In the apparatus shown in FIG. 9, pure water is supplied to the membrane degassing module 11 of the deoxidation system. "Liqui-Cel G284" manufactured by Celgard was used as the membrane degassing module 11. The gas phase side of the membrane degassing module 11 was decompressed by a pump 12, and degassing treatment was performed so that the dissolved oxygen concentration became a predetermined concentration. For the water having the dissolved oxygen concentration reduced by the membrane degassing module 11, a predetermined amount of IPA is added as a TOC component through the storage tank 51 and the pump 52. Thereby, to-be-processed water which reduced the dissolved oxygen concentration was produced. Further, a predetermined amount of H ₂ O _{2 is} added to the water to be treated by the storage tank 21 and the pump 22. Part of the treated water to which H ₂ O ₂ was added was shunted out, and the dissolved oxygen concentration and the TOC concentration thereof were measured online using a dissolved oxygen meter (DO meter) 56 and a TOC meter 57, respectively. The DO meter 56 uses DO-30A manufactured by TOA Electronics, and the TOC meter 57 uses a SIEVERS900 type TOC meter manufactured by Sievers. The dissolved oxygen concentration measured by the DO meter 56 is the dissolved oxygen concentration in the outlet water of the membrane degassing module 11, that is, the dissolved oxygen concentration at the inlet of the ultraviolet oxidation device 31. The TOC measurement value TOC0 measured by the TOC meter 57 is the TOC concentration of the treated water.

The water on the undivided side of the treated water to which H ₂ O ₂ is added is supplied to the ultraviolet oxidation device 31. The ultraviolet oxidizing device 31 uses JPW-2 manufactured by Japan Photoscience Corporation. In the ultraviolet oxidizing device 31, four low-pressure ultraviolet lamps (wavelength of 165W manufactured by Japan Science Corporation) are arranged to generate both light having a wavelength of 254 nm and light having a wavelength of 185 nm. AZ-9000W) as an ultraviolet lamp. The DO meter 41 was used to measure the dissolved oxygen concentration in the outlet water of the ultraviolet oxidizing device 31, and a part of the outlet water of the ultraviolet oxidizing device 31 was shunted out and passed to the ion exchange device 35. The TOC meter 58 was used to measure the The outlet water is the TOC concentration TOC1 of the treated water of the water treatment device. As DO meter 41, DO-30A manufactured by TOA Electronics was used, and as TOC meter 58, a SIEVERS900 type TOC meter manufactured by Sievers was used.

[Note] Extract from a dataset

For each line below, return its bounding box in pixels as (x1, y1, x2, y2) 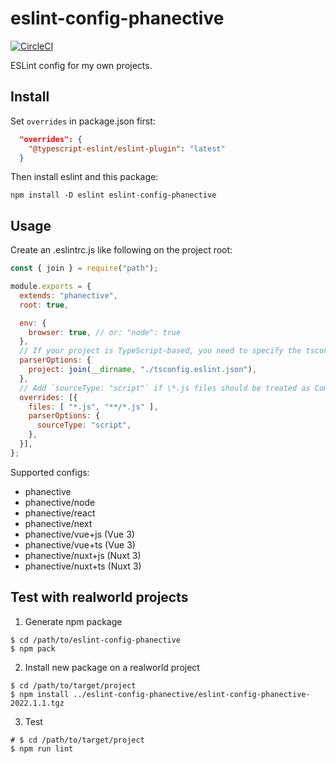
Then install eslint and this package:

As the ion exchange device 35, a mixed bed type ion exchange device is used. The mixed-bed ion exchange device is a cylindrical container (inner diameter: 25 mm, height: 1000 mm) made of acrylic resin, and the container is filled with a 300 mL mixed-bed ion-exchange resin (EG-5A: manufactured by Olugaonau) By. At this time, the height of the ion exchange resin layer was about 600 mm.

The TOC removal rate in the water treatment device is defined according to the following calculation formula: TOC removal rate (%) = ((TOC0-TOC1) / TOC0) × 100

As mentioned above, TOC0 is the TOC concentration of the treated water, that is, the TOC concentration measured by the TOC meter 57 and TOC1 is the TOC concentration of the treated water from the ion exchange device 35, that is, the TOC concentration measured by the TOC meter 58 .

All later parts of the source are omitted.